Task goal: Repeat the entries below exactly, pictures excluded.

*** Available records Section Begins ***

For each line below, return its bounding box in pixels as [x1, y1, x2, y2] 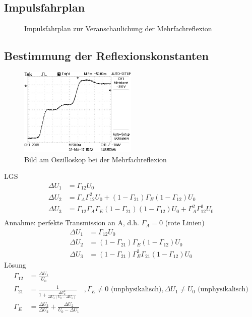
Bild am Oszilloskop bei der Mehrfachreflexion [24, 154, 167, 164]
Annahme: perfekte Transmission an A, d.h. [4, 217, 139, 228]
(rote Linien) [165, 217, 205, 228]
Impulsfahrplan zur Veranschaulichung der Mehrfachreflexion [24, 23, 212, 34]
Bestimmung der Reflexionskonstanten [4, 48, 209, 64]
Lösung [4, 260, 26, 270]
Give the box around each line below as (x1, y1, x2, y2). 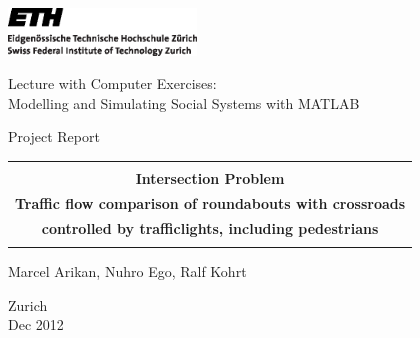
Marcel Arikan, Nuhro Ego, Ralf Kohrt (8, 261, 247, 282)
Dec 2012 (8, 314, 64, 335)
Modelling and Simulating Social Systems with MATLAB (8, 92, 360, 113)
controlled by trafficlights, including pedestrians (41, 217, 379, 238)
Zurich (8, 294, 48, 315)
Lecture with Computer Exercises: (8, 73, 217, 94)
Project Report (8, 126, 100, 147)
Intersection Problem (135, 168, 285, 188)
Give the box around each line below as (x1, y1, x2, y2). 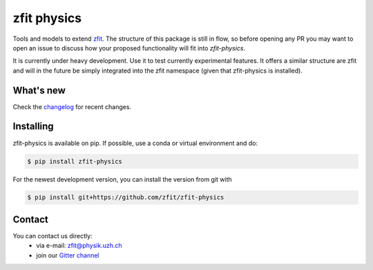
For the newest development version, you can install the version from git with (12, 175, 233, 183)
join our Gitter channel (36, 251, 99, 259)
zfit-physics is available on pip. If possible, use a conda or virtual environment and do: (12, 139, 258, 147)
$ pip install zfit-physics (27, 157, 122, 165)
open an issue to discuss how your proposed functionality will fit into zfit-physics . (12, 44, 246, 52)
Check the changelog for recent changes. (12, 102, 131, 110)
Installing (12, 121, 55, 133)
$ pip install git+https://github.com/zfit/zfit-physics (27, 193, 224, 202)

*** Available records Section Ends ***

Exercise result:
For each line below, return its bounding box in pixels as [x1, y1, x2, y2] 
Bild am Oszilloskop bei der Mehrfachreflexion [24, 154, 167, 164]
Annahme: perfekte Transmission an A, d.h. [4, 217, 139, 228]
(rote Linien) [165, 217, 205, 228]
Impulsfahrplan zur Veranschaulichung der Mehrfachreflexion [24, 23, 212, 34]
Bestimmung der Reflexionskonstanten [4, 48, 209, 64]
Lösung [4, 260, 26, 270]
Give the box around each line below as (x1, y1, x2, y2). 
Marcel Arikan, Nuhro Ego, Ralf Kohrt (8, 261, 247, 282)
Dec 2012 (8, 314, 64, 335)
Modelling and Simulating Social Systems with MATLAB (8, 92, 360, 113)
controlled by trafficlights, including pedestrians (41, 217, 379, 238)
Zurich (8, 294, 48, 315)
Lecture with Computer Exercises: (8, 73, 217, 94)
Project Report (8, 126, 100, 147)
Intersection Problem (135, 168, 285, 188)
Give the box around each line below as (x1, y1, x2, y2). 
For the newest development version, you can install the version from git with (12, 175, 233, 183)
join our Gitter channel (36, 251, 99, 259)
zfit-physics is available on pip. If possible, use a conda or virtual environment and do: (12, 139, 258, 147)
$ pip install zfit-physics (27, 157, 122, 165)
open an issue to discuss how your proposed functionality will fit into zfit-physics . (12, 44, 246, 52)
Check the changelog for recent changes. (12, 102, 131, 110)
Installing (12, 121, 55, 133)
$ pip install git+https://github.com/zfit/zfit-physics (27, 193, 224, 202)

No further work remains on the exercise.